Manufacturing has long served as a proving ground for emerging technologies, from augmented reality headsets guiding engineers to machine vision systems for quality checks and robotic arms building other robots. This track record often positions the industry as an early adopter of innovation. Yet the gap between those flashy case studies and the typical factory floor remains vast. “You get some really exciting examples, but it’s not pervasive,” notes Chris Dungey, CTO at High Value Manufacturing Catapult. The complexity of manufacturing processes, with many moving parts and high safety stakes, has slowed widespread AI integration despite the clear opportunity.

Back-office operations face similar hurdles. In 2024, the Manufacturing Leadership Council found that 70 percent of manufacturers still relied on manual data entry. AI adoption in knowledge work has been sluggish because these roles often lack rules-based structures, making automation inherently harder. However, the need is no longer optional. “We’re having a rough economic time here in Europe right now, and what we’ve heard from companies is, ‘We want to do more, but with the same staff,'” says Alexander Müller, cofounder of Workist, which builds AI software for white-collar tasks. While full-scale transformation remains elusive, early movers offer valuable lessons.

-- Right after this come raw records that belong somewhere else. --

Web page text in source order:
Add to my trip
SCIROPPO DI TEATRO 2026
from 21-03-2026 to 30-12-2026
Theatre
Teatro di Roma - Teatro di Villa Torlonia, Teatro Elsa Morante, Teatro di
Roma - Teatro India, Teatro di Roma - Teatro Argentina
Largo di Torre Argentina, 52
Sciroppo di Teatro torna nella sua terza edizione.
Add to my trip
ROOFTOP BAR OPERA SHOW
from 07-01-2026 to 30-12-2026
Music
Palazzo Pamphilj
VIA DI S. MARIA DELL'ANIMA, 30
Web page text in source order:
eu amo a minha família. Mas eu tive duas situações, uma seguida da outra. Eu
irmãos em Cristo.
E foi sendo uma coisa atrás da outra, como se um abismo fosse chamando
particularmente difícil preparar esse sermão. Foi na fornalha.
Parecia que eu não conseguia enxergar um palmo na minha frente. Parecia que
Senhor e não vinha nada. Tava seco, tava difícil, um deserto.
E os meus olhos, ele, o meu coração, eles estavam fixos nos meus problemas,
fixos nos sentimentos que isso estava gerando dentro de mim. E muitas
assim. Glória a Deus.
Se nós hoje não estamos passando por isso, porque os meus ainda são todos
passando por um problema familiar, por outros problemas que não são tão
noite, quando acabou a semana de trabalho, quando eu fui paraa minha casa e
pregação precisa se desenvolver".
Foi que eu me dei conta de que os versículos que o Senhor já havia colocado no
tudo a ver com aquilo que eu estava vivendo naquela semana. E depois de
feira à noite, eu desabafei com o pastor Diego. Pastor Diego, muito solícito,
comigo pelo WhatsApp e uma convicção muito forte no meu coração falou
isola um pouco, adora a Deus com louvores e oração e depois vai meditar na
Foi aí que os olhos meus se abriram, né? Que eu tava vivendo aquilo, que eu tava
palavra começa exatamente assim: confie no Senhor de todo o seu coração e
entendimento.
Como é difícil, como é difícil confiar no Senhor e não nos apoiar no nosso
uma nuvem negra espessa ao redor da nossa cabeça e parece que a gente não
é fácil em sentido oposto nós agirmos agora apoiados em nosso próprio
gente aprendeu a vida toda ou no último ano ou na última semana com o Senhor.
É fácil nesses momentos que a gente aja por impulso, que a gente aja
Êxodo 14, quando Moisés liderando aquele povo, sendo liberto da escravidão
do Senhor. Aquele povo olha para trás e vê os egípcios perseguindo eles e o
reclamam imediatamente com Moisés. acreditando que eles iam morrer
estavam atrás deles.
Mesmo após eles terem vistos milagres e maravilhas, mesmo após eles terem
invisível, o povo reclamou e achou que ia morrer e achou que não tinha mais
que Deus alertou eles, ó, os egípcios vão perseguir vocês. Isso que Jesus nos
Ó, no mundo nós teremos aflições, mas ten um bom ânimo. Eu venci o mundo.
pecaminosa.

Lesson 1: Keep Humans in the Loop

Michelin digitized much of its factory operations by 2020, but administrative and knowledge work stayed manual. Since then, the company has focused on augmenting workers with AI rather than replacing them. After early experiments in 2021, Michelin built its data foundations and now scales AI across more than 200 business cases. Ambica Rajagopal, group chief data and AI officer, intentionally avoids restricting which processes can use AI. “The key to adoption of AI, for me, is empathy,” she says. Employees can use an internal generative AI tool called Aurora, which supports knowledge agents trained on team-specific documents for finance, legal, and other departments. Workers can also create their own self-service agents, and some have developed unexpected use cases independently, like comparing information across documents in different formats.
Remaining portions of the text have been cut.